I am trying to display the items on a graphics scene on two distinct graphics views. My problem is that, I don't want to show all the items on the graphics scene in both views. For example, in my application, on view 1, I will start an editor for the user to draw some items on one view and when the user finishes editing, view 2 will display the newly added item.

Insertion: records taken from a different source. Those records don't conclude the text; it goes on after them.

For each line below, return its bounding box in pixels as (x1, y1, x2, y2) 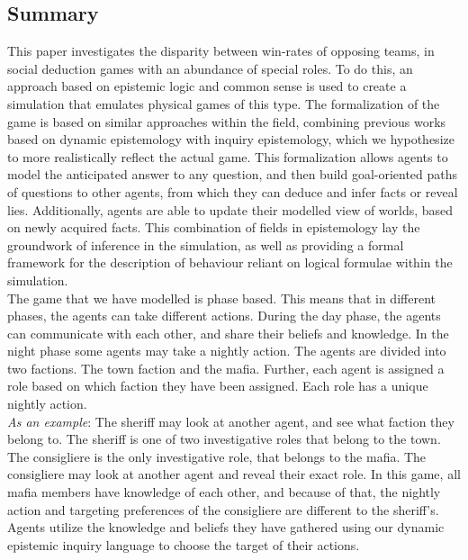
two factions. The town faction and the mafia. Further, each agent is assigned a (7, 358, 445, 377)
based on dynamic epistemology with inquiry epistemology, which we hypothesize (7, 130, 454, 149)
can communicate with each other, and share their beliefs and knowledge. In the (7, 323, 449, 342)
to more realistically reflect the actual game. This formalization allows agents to (7, 147, 448, 166)
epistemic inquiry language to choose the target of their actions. (7, 535, 360, 554)
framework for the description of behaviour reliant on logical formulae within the (7, 253, 453, 272)
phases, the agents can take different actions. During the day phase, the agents (7, 306, 441, 325)
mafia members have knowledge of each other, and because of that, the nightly (7, 483, 441, 501)
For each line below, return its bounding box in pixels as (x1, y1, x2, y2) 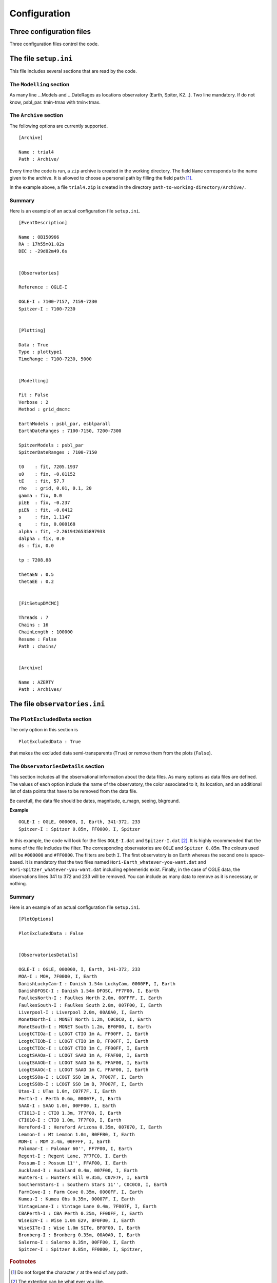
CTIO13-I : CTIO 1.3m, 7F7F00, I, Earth (18, 1110, 122, 1116)
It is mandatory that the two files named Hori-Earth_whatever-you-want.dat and (25, 859, 206, 865)
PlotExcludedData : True (18, 738, 81, 744)
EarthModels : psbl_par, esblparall (18, 421, 111, 426)
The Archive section (9, 112, 64, 119)
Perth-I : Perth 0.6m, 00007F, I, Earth (18, 1096, 122, 1101)
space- (249, 852, 265, 858)
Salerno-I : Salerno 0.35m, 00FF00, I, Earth (18, 1239, 135, 1245)
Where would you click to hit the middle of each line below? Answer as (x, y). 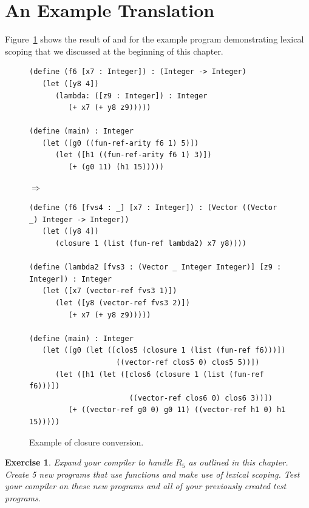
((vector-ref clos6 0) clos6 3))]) (201, 398)
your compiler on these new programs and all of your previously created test (146, 486)
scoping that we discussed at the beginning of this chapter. (114, 51)
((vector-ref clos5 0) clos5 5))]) (188, 362)
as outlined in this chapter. (238, 462)
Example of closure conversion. (87, 442)
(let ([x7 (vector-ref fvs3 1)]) (110, 291)
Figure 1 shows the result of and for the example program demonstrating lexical (154, 39)
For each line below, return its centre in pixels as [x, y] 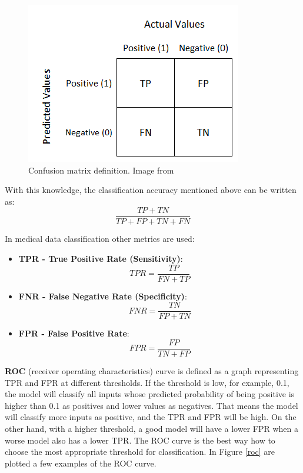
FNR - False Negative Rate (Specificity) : [103, 296]
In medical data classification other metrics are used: [100, 239]
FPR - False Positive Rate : [74, 333]
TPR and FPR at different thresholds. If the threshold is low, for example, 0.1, [147, 382]
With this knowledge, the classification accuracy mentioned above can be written [151, 190]
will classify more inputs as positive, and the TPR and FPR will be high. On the [151, 417]
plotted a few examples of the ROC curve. [81, 463]
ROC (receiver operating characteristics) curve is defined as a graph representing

Is it possible with one graphics scene?

Sami

aamer4yu
12th March 2010, 10:33
View displays what a scene has. A scene may have multiple views,,, like in 40000 chip demo in Qt Demos..
You can have a editor scene, or even may be a widget. Then from that widget create a QGraphicsItem and add it to mainScene.

alisami
12th March 2010, 16:24
View displays what a scene has. A scene may have multiple views,,, like in 40000 chip demo in Qt Demos..
You can have a editor scene, or even may be a widget. Then from that widget create a QGraphicsItem and add it to mainScene.

But I need to display all the items that are not edited. So if I use an editor scene, I need to add copies of all the items of main scene to the editor scene and that would cost very much.

JovianGhost
22nd March 2010, 04:02
I would do it this way:

- Add a flag to your item which indicates if the item should be rendered in view 2
- Subclass QGraphicsView, and this will be your view 2
- In your new class, reimplement the paintEvent function yourself. In this function, you iterate through each item to draw. If that item has the flag set, call QGraphicsView::paintEvent and pass it the QPaintEvent argument, otherwise do nothing

Now when you add an item, by default the flag is set to false, so it doesn't get rendered in view 2. When you finish drawing the item, set it's flag to true, tell view 2 to update, and you're set!

[edit]
Ok I found another way, while sifting through the docs looking for something else completely.
QGraphicsView has a property called ViewportUpdateMode, which controls how this *particular* QGraphicsView updates itself. If you set this property to QGraphicsView::NoViewportUpdate, then according to the docs,


QGraphicsView will never update its viewport when the scene changes; the user is expected to control all updates. This mode disables all (potentially slow) item visibility testing in QGraphicsView, and is suitable for scenes that either require a fixed frame rate, or where the viewport is otherwise updated externally.

This sounds like what you need. So when you start drawing an item, set view 2's update mode to NoViewportUpdate, and when your drawing finishes, reset the mode to whatever it was before (MinimalViewportUpdate by default) and send an update signal. I haven't tested this so I have no idea if it will work, but you can try.